Ahlaklılık olarak görülen kavramlar (örn. giyinme) hem her toplumda özdeş olsa da bu kavramların yaşanış biçimi ve ölçüsü toplumdan topluma çok belirgin farklar içerebilir. İnsanlık tarihi boyunca gelişen ve yazılı olmayan kurallar halinde uygulanan ahlak kuralları toplum içindeki dayanışmayı sağlamaya yöneliktir. Ahlak kurallarının yasalardan farkı, uygulanmaması durumunda net bir cezası olmamasıdır. Ergenlikte gelişimi hızlanan bilişsel işlevler ile paralel olarak ergen ahlak kurallarının da anlamını ve işlevini kavramaya başlar. Ergen bir taraftan ahlak kurallarını anlar ve içselleştirirken, bir yandan da bu kurallardaki ölçülerin göreceliliğini de fark eder (Karabekiroğlu, 2015: 96- 97).

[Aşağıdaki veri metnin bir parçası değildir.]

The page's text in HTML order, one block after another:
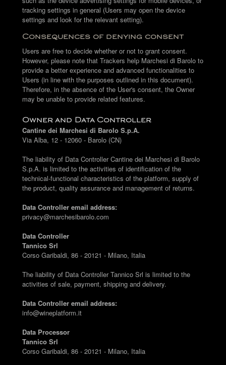
tracking settings in general (Users may open the device
settings and look for the relevant setting).
Consequences of denying consent
Users are free to decide whether or not to grant consent.
However, please note that Trackers help Marchesi di Barolo to
provide a better experience and advanced functionalities to
Users (in line with the purposes outlined in this document).
Therefore, in the absence of the User's consent, the Owner
may be unable to provide related features.
Owner and Data Controller
Cantine dei Marchesi di Barolo S.p.A.
Via Alba, 12 - 12060 - Barolo (CN)
The liability of Data Controller Cantine dei Marchesi di Barolo
S.p.A. is limited to the activities of identification of the
technical-functional characteristics of the platform, supply of
the product, quality assurance and management of returns.
Data Controller email address:
privacy@marchesibarolo.com
Data Controller
Tannico Srl
Corso Garibaldi, 86 - 20121 - Milano, Italia
The liability of Data Controller Tannico Srl is limited to the
activities of sale, payment, shipping and delivery.
Data Controller email address:
info@wineplatform.it
Data Processor
Tannico Srl
Corso Garibaldi, 86 - 20121 - Milano, Italia

Son ergenlik dönemindeki siyasal ve dinsel düşünce alanlarındaki değişimler de bireyin gelişen ahlaki akıl yürütme duygusunu da yansıtmaktadır. Ahlaki akıl yürütme de olduğu gibi özellikle son ergenlikte siyasal ve dinsel düşünce de daha soyut daha ilkeli ve daha bağımsız olur. Aslında ileri ergenlik basitçe ana-babalarının değerlerini değil, kendi değerlerini yansıtacak inanç sistemleri bulmayı aradıkları için bireylerin çocukluklarında karşılaştıkları siyasal dinsel öğretilerin çoğunu sorguladıkları bir dönemdir (Steinberg, 2007: 362).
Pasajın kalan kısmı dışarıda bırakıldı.